Jiří Korn (born May 17, 1949 in Prague, Czechoslovakia) is a Czech recording artist and actor. Korn is a highly acclaimed musician in his native Czechoslovakia, and remains after his five decade long career one of the most prominent Czech singer-songwriters, but is internationally perhaps best known for his single Miss Moskva, which received radio play in most European countries, including France, Germany, Croatia, Hungary and Norway.

Biography
Jiří Korn began his music career with the rock band Rebels in its 1967 establishment. The group disbanded in 1970; one album, Šípková Růženka, was released during this period.
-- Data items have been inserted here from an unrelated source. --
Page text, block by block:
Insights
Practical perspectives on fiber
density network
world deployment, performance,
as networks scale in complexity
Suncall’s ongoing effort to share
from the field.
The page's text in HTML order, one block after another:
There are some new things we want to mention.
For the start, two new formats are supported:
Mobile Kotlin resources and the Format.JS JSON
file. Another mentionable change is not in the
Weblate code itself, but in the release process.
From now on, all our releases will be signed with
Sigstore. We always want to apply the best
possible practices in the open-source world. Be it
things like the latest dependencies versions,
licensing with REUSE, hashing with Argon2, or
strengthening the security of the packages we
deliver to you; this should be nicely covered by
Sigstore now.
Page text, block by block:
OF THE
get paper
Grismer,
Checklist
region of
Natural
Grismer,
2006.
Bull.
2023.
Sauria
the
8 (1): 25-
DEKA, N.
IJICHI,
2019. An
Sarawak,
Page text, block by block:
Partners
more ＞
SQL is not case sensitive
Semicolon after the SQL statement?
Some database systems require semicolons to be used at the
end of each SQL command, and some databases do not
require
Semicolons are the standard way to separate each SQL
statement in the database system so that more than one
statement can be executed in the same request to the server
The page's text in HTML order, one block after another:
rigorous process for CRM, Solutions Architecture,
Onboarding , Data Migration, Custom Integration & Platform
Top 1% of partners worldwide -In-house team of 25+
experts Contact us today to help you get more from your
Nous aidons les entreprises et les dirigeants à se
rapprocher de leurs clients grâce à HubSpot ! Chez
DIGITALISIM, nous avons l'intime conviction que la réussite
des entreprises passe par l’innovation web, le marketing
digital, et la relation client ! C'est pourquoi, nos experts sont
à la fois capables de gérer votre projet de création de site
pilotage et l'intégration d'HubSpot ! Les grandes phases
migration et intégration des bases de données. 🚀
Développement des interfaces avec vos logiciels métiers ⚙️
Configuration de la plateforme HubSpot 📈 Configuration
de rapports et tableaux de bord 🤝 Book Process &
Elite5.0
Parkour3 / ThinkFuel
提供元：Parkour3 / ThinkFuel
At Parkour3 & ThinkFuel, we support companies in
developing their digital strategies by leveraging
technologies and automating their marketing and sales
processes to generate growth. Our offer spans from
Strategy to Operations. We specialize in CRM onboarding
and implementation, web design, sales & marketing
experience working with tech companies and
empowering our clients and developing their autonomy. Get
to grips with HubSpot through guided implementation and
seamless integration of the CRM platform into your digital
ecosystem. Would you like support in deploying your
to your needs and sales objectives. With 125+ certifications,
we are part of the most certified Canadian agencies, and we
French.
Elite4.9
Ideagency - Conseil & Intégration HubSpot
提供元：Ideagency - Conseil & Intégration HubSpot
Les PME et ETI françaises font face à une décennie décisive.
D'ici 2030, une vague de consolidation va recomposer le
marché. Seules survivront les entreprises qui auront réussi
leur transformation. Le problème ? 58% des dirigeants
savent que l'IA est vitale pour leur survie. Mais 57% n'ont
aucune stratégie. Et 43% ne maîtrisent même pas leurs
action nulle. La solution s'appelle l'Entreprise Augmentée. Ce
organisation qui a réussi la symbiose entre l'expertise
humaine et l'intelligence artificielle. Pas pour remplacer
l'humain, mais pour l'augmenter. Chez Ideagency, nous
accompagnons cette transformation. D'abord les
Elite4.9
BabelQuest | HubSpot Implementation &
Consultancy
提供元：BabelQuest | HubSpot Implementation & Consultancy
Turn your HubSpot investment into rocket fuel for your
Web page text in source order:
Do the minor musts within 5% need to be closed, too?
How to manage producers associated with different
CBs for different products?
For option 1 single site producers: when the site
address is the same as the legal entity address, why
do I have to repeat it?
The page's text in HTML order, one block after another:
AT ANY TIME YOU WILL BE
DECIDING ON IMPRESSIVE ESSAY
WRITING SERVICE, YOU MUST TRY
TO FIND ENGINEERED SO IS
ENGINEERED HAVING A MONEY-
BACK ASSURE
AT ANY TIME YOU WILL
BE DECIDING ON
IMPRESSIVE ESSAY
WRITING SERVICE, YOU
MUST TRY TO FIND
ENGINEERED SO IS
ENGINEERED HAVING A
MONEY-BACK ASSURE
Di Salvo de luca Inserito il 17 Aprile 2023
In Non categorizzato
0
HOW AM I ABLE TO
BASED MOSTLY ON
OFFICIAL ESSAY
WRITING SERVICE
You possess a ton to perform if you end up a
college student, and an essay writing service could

In the early 1970s Korn joined the band Olympic. He also became a solo artist and released his first album LP 01. His single Yvetta (1972), written by Karel Svoboda, became his first solo hit. In 1977 and 1978, Korn was 3rd and 2nd place respectively in the Zlatý slavík music poll of popular Czechoslovakia music artists, which was frequently topped by Karel Gott. Korn performed several tracks with Helena Vondráčková such as "Tančit Prý Je Krásné" and "Slunce". In 1985, composer Michael Kocáb wrote the tracks "Karel nese asi čaj" and "Nejdřív je trénink" for Korn to record.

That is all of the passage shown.